Q: How do we solve the equations of equilibrium?

A: We can solve the equations of equilibrium using the following steps:

  1. Express RP in terms of RQ: RP = -RQ
  2. Express W1 in terms of W2: W1 = -W2
  3. Substitute the expressions for RP and W1 into equation (3): RQ * 2000 - W2 * 1000 = 0
  4. Substitute the expression for W2 into equation (4): RQ * 1000 - W2 * 2000 = 0

Q: What is the significance of the negative sign in the reaction forces?
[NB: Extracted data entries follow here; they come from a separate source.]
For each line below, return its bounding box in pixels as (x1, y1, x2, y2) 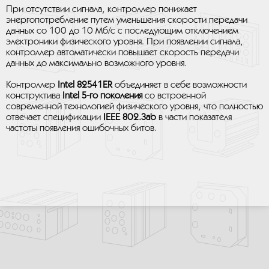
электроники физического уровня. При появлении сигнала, (6, 37, 243, 46)
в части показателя (156, 113, 232, 122)
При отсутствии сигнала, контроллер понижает (6, 5, 197, 14)
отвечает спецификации (6, 113, 101, 122)
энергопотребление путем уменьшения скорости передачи (6, 16, 247, 25)
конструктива (6, 91, 62, 100)
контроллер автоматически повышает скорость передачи (6, 48, 239, 57)
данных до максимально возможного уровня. (6, 59, 187, 68)
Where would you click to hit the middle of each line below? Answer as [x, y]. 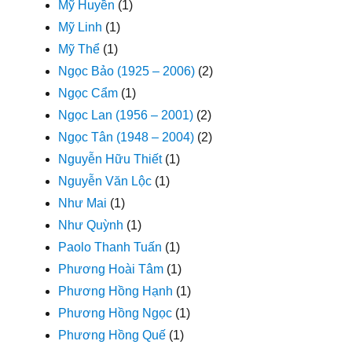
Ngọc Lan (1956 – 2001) [126, 115]
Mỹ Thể [79, 49]
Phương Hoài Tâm [111, 269]
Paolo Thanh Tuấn [110, 247]
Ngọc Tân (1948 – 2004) [126, 137]
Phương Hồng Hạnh [116, 291]
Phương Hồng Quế [112, 335]
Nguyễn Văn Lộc [105, 181]
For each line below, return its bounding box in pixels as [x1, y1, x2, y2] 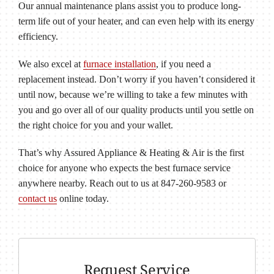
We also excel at [18, 59, 83, 69]
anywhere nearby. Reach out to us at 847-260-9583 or [18, 178, 226, 188]
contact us [18, 193, 57, 204]
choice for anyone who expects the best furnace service [18, 163, 231, 173]
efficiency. [18, 31, 58, 42]
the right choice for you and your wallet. [18, 120, 173, 130]
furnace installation [83, 59, 156, 69]
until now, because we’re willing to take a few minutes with [18, 89, 248, 100]
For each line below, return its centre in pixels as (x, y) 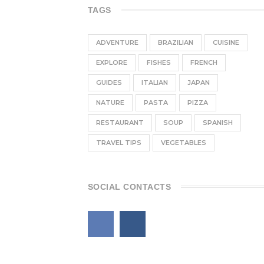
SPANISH (217, 123)
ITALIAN (154, 82)
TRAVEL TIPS (118, 143)
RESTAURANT (120, 123)
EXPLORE (111, 62)
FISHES (159, 62)
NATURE (110, 103)
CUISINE (226, 42)
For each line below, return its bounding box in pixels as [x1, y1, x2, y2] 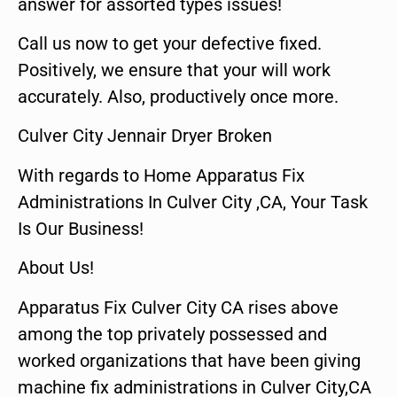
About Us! [18, 257, 94, 279]
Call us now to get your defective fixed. [18, 32, 322, 54]
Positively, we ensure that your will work [18, 58, 331, 81]
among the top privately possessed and [18, 323, 327, 345]
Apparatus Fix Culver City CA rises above [18, 296, 339, 318]
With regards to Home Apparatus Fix [18, 164, 305, 186]
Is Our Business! [18, 217, 144, 239]
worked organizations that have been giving [18, 349, 361, 371]
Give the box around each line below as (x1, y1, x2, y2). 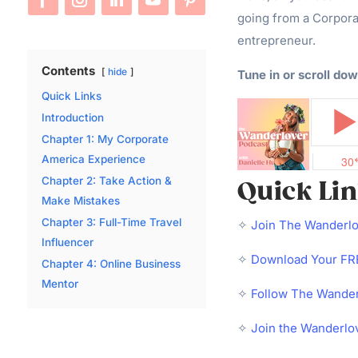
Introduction (41, 110, 104, 124)
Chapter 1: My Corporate (41, 132, 169, 145)
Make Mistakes (41, 193, 120, 207)
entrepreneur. (237, 32, 316, 48)
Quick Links (41, 89, 101, 102)
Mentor (41, 276, 78, 290)
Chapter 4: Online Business (41, 257, 181, 270)
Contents (41, 62, 95, 78)
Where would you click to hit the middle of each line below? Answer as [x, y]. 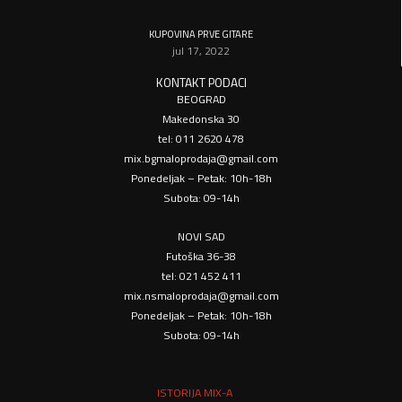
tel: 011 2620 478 [201, 138]
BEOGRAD [201, 99]
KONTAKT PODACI [201, 82]
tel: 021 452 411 [201, 276]
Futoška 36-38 [201, 257]
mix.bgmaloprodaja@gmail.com [201, 158]
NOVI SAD [201, 237]
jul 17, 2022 [201, 50]
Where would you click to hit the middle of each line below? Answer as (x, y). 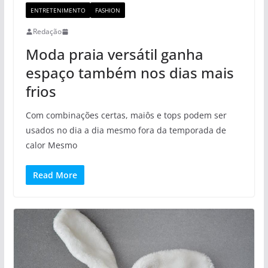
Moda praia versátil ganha (114, 54)
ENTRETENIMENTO (58, 10)
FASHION (107, 10)
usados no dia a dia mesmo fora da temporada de (126, 130)
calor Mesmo (51, 145)
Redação (47, 32)
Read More (55, 175)
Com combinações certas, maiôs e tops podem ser (126, 115)
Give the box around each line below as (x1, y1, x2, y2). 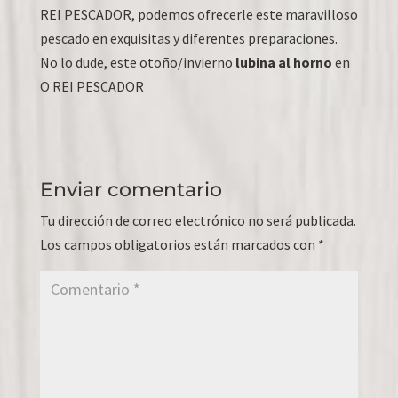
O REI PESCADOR (39, 76, 144, 95)
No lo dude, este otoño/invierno (39, 52, 233, 71)
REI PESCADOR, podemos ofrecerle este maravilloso (39, 4, 358, 23)
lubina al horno (232, 52, 332, 71)
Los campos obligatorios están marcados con (39, 235, 318, 253)
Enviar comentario (39, 177, 222, 202)
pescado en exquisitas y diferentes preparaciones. (39, 28, 338, 47)
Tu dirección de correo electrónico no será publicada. (39, 211, 356, 229)
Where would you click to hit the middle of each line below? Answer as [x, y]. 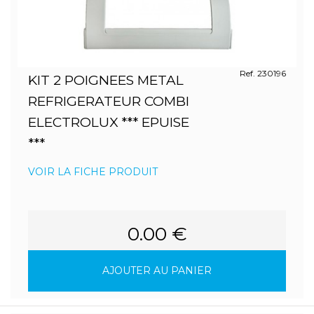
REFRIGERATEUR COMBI [109, 101]
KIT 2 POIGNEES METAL [106, 80]
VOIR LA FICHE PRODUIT [93, 172]
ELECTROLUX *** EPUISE [109, 122]
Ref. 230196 [262, 73]
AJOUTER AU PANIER [157, 271]

A: The negative sign in the reaction forces indicates that the force is directed downwards. In this problem, the reaction force at support P is -1000 N, which means that the force is directed downwards.

Q: Can we apply this method to other problems?

A: Yes, this method can be applied to other problems involving static equilibrium. The key is to identify the external forces and moments acting on the system and to write the equations of equilibrium.

Q: What are some common mistakes to avoid when solving problems like this?

A: Some common mistakes to avoid when solving problems like this include:

  • Failing to identify all the external forces and moments acting on the system
  • Writing incorrect equations of equilibrium
  • Failing to solve the equations of equilibrium correctly
  • Ignoring the units of the forces and moments

Conclusion

In this article, we answered some frequently asked questions related to the problem of a uniform bar with weights suspended between two supports. We hope that this article has provided a better understanding of the problem and the method used to solve it.

References

  • [1] "Engineering Mechanics: Statics" by Russell C. Hibbeler
  • [2] "Mechanics of Materials" by James M. Gere and Barry J. Goodno

Category

This problem belongs to the category of Physics and Mechanics.